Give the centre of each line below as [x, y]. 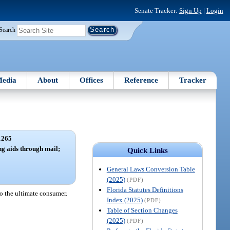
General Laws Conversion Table [151, 169]
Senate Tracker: [157, 10]
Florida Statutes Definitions [145, 189]
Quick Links [147, 150]
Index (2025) [124, 200]
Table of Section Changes [142, 210]
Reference [141, 80]
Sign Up [190, 10]

....................

[What is needed]
How many lines in the entries above include the string "Table"? Answer with the number only.

[Response to this exercise]
2